/largeCopyBenchmark

Benchmark testing for copying files using different methods.

Primary LanguagePython

Copy strategy Benchmarking

The scripts presented here try to solve the problem of copying big amount of files from one directory to another using single thread, multiple threads and processes. Definitions for each file and the results of tests are written below. Our strategy of testing will include copying 1,2 and 3GB of files from one directory to another. Measured execution times present here will differ from your computers since the conducted test heavily depends on the type of hardware that we use. Our initial guess about tests is, that parallel processes/threads will have a better running time.

Script structure

Different copy types are divided into modules and imported in the main test script. The multithreading and process methods use 4 threads/methods for copying the files. The naming convention for the generated files is file***.bin and all the files are seeded into the folder named from after which are copied to the folder named to. All the file names are segmented i.e. divided into 4 parts of names and each thread/process takes care of copying one of those parts. For example, if we generate 100 files (which is the case) we will divide it to parts like 0->25, 26->50,51->75,76->99 and for example first thread will copy first 25 files, the second one next 25 files and so on. In order to conduct a test run the fileCopyBenchmark.py script by using:

pyton ./fileCopyBenchmark.py

Or you can make it executable and simply run it like ./fileCopyBenchmark.py. For making the file executable you may need to run:

chmod +x fileCopyBenchmark.py
File Description
fileCopyBenchmark.py The main script file that runs all tests and prints results
regularCopy.py Module for copying files with single thread
threadCopy.py Module for copying files with multiple threads
processCopy.py Module for copying files with multiple processes
genFiles.sh Shell script for generating the data to be copied

Testing results

There are 4 types of situations tested and those situations differ in file size that has to be copied. The performance for each case is shown in the table below. All the tests were executed 20 times and a sample of 20 execution times was collected. Mean of the execution time is chosen to be an estimator.
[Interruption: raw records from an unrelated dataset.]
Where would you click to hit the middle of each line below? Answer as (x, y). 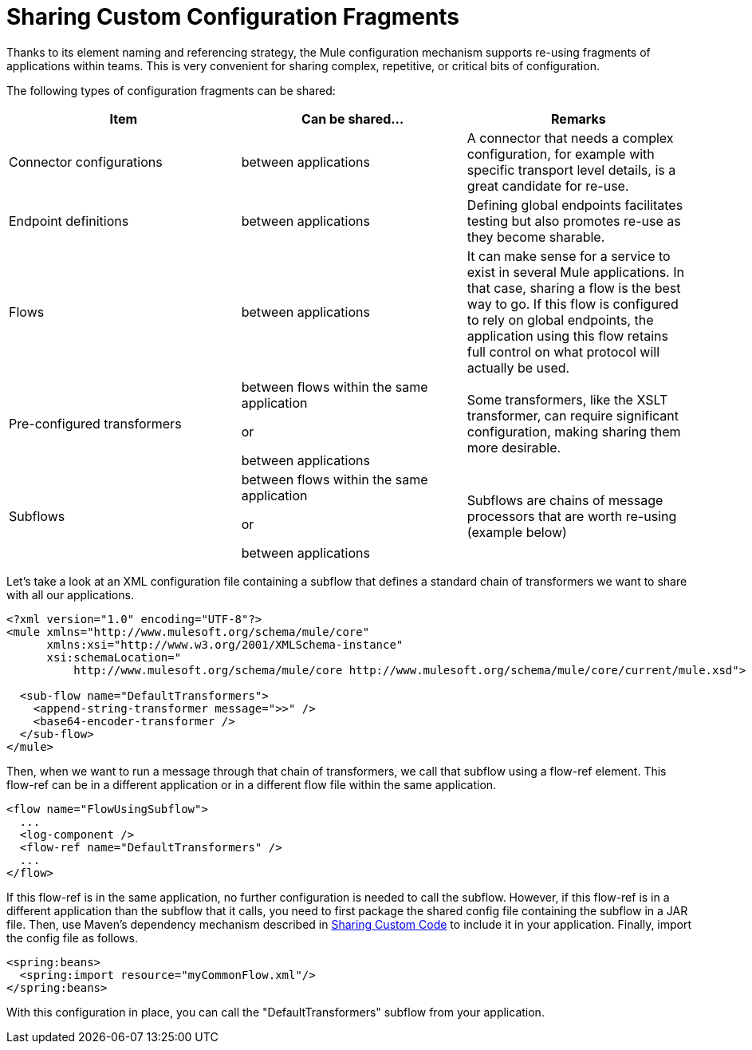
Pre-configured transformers (95, 423)
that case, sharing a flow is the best (574, 288)
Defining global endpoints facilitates (575, 205)
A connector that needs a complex (570, 138)
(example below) (517, 532)
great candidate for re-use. (548, 186)
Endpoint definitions (69, 221)
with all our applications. (70, 594)
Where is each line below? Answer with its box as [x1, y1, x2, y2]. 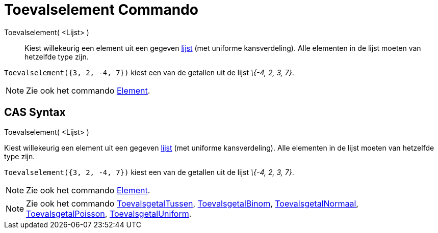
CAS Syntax [4, 106, 66, 119]
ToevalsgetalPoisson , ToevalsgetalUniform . [26, 208, 192, 219]
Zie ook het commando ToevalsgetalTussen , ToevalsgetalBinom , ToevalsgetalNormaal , [26, 198, 358, 209]
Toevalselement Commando [4, 1, 198, 18]
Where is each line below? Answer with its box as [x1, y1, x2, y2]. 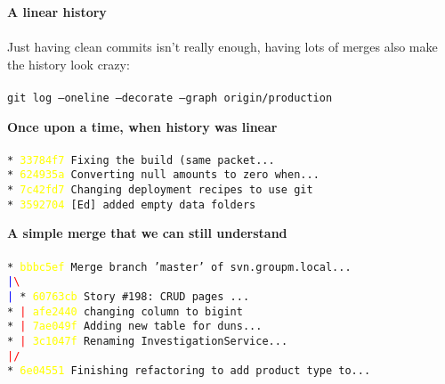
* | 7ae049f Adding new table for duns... [7, 320, 263, 333]
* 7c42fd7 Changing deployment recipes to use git [7, 184, 313, 197]
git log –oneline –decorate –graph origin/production [7, 91, 333, 104]
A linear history [7, 3, 107, 20]
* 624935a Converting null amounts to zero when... [7, 168, 320, 182]
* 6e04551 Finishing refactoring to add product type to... [7, 364, 371, 378]
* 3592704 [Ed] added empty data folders [7, 198, 256, 211]
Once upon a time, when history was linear [7, 117, 278, 135]
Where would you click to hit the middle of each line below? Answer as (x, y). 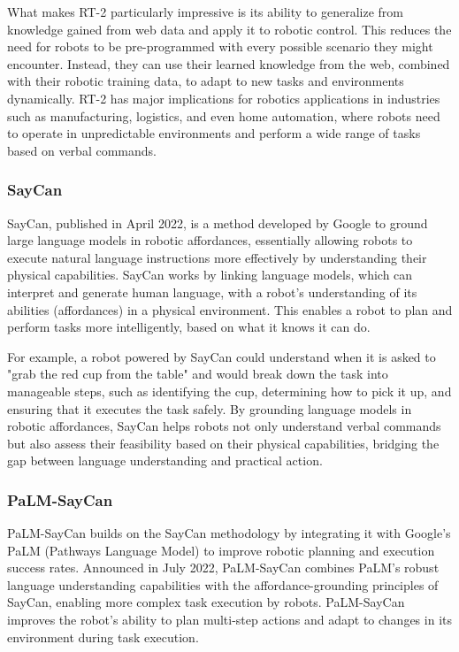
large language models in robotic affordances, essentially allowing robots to (210, 240)
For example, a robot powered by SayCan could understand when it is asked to (222, 356)
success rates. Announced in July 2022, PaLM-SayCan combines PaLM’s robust (223, 568)
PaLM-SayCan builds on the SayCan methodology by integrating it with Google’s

Size Single Thread 4 Threads 4 Processes
1GB 1.880059161150001 1.2220340130999994 1.1681056276499995
2GB 3.744077671799997 2.1066945315500023 2.2774515955555555
3GB 6.689873728549995 4.0677183790499966 4.0242131774499966
5GB 12.44549148619999 10.202657355899984 8.3506162059000022

Conclusion

We can see that our initial guess was right, as all the parallelized methods had better performance. We can also notice that the difference between single-threaded and parallelized implementations starts to get noticeable as the size of transferred files increases. We can also notice from the last row of the table that processes start to gain the advantage over threads when the size increases too.